If Ridley Scott was trying to deliver a ‘proper’ Alien movie in Alien Covenant then he has definitely succeeded. If he wanted to bridge the gap between Prometheus and the rest of the Alien canon then he’s gone and done that as well. This film is the missing piece that some how also enriches the series as a whole by not only plugging the holes but also enriching what we already know with added meaning and history.

The movie tracks the progress of the good ship Covenant; a colony ship full of 2000 sleeping humans (plus multiple Ikea drawers filled with embryos) travelling a seven year route to a new habitable home for our beloved species. Along the way a freak accident damages the ship and awakens the crew. Once they’re up and about patching the ship they catch a stray transmission that seems to indicate human life nearby. They track it to a nearby planet and that’s where the whole circus kicks off.

Despite a competent ensemble cast of relative unknowns (except Danny McBride, we know who he is), the show hinges around Michael Fassbender’s twin role of both American synthetic Walter and his British counterpart, David, who you’ll remember from Prometheus. As it turns out, David’s been isolated on the planet and having gone criminally off the rails has spent his time developing some rather unsettling hobbies. Besides drawing some really creepy pictures and learning to play the recorder, he’s also been fine tuning a race of murderous creatures using the indigenous lifeforms as test subjects. As the truth slowly unfolds, the project reaches it’s inevitable shiny black climax and the crew are polished off by the wall-crawling aberrations until only a handful remain.

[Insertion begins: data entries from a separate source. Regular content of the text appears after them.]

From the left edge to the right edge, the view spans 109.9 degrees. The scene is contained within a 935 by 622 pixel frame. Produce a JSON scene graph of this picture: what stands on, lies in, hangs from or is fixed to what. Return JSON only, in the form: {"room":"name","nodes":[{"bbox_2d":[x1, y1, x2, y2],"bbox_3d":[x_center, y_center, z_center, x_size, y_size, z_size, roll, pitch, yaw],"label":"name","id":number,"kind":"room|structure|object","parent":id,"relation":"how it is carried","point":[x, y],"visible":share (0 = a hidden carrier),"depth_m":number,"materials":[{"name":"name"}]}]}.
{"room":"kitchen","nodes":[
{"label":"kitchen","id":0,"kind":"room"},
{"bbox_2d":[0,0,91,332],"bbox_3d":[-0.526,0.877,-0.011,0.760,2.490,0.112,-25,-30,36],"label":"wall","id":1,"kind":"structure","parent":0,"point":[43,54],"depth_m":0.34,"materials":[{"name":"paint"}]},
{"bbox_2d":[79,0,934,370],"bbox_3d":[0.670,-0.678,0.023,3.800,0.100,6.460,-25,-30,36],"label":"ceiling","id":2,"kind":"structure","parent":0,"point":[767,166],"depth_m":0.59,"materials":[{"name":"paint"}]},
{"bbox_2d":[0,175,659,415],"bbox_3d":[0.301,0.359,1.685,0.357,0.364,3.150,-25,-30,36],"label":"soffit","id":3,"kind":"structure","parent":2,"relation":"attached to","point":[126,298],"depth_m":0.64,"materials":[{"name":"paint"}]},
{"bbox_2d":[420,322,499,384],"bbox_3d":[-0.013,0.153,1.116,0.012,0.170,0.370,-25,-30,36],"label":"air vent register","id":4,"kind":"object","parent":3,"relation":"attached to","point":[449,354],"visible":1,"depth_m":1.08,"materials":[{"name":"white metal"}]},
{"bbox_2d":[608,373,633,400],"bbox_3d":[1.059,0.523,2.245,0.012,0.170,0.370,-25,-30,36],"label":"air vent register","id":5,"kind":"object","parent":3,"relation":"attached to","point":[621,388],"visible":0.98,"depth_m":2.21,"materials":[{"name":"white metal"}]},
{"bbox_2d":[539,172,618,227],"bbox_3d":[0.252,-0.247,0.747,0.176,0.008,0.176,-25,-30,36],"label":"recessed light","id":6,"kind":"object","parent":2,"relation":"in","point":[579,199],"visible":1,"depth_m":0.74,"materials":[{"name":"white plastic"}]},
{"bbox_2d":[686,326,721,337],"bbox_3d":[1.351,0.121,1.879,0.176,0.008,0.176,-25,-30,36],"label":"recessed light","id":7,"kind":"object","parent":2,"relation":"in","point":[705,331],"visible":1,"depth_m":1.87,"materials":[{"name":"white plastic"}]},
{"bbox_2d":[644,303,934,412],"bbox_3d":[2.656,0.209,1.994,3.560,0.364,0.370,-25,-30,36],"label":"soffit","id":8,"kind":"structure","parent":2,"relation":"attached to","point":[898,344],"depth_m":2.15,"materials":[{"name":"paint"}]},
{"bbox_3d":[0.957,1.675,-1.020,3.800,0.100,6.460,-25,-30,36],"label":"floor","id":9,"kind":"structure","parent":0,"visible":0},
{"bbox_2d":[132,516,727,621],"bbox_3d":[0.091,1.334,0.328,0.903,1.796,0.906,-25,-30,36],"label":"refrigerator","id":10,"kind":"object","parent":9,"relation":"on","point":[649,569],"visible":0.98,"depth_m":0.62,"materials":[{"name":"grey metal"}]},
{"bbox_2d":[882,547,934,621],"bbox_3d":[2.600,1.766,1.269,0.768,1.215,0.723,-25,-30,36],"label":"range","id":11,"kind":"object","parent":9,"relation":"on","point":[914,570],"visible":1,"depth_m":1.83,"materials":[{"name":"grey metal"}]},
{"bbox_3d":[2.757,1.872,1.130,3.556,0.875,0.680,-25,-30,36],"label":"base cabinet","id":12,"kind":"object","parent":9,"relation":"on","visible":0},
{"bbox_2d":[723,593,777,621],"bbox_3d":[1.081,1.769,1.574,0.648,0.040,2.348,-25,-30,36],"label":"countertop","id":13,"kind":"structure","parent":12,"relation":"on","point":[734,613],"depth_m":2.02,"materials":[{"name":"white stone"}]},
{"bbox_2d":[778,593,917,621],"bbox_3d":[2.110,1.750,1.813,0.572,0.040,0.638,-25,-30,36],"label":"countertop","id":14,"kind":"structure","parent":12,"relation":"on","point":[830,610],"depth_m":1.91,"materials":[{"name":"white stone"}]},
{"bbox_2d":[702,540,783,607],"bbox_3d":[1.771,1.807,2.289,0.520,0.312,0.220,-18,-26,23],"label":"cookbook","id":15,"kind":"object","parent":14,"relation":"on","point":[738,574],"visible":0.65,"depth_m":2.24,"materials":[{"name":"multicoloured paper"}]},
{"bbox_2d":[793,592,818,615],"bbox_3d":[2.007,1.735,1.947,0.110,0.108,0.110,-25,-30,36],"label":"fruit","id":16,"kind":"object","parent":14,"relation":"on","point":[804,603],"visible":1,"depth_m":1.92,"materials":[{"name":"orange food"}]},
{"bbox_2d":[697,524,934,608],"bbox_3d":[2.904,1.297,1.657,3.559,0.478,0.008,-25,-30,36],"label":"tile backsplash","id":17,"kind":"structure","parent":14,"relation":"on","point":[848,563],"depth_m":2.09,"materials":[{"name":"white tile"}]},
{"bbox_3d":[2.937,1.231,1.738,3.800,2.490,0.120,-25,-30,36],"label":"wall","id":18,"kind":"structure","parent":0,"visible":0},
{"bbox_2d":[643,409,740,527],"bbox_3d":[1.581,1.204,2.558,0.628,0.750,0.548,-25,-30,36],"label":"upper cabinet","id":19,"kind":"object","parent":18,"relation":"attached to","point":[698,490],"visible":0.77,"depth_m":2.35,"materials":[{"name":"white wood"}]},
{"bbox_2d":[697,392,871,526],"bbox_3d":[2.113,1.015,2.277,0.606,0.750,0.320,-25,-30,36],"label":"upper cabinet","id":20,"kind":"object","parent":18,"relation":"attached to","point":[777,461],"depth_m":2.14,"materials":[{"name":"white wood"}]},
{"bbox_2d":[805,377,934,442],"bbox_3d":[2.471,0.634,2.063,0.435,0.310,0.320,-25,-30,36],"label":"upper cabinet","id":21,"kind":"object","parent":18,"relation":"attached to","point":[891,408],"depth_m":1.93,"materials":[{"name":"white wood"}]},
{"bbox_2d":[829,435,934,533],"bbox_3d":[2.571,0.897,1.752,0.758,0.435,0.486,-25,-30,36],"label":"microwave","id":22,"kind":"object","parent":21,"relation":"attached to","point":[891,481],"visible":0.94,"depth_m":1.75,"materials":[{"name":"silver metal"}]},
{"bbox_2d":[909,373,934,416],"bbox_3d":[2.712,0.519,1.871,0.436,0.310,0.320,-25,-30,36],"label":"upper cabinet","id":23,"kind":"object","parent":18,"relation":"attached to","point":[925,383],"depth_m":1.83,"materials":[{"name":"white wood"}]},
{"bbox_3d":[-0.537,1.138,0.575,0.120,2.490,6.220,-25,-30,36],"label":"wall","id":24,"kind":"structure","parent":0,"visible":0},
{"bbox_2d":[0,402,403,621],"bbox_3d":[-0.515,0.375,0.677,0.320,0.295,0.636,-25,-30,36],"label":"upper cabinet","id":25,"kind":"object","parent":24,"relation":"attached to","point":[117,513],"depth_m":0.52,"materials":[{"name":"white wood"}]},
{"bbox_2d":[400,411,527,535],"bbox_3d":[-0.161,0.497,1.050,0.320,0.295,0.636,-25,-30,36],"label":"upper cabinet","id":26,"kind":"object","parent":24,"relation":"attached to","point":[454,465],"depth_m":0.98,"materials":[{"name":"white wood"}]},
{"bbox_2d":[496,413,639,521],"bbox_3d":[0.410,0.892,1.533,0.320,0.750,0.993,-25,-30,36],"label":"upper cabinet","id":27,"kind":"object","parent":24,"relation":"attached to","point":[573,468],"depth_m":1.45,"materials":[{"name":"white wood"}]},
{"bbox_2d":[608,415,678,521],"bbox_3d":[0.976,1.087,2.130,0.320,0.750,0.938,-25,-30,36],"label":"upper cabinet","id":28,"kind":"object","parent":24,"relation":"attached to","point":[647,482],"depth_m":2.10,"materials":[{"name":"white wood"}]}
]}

We are treated to some truly original fight scenes and there are many times when people are brought into terrifying proximity to the creatures, leaving you clinging to the edge of your seat. On a few occasions I realised that I’d actually sat forward in anticipation. Eventually we see the remnants of the crew find their way back up to the ship having seemingly escaped the creatures’ clutches although, in true Alien style, the nightmare is never quite over when you think it is and of course we see the Aliens brought back aboard the Covenant to wreak further havoc before the end.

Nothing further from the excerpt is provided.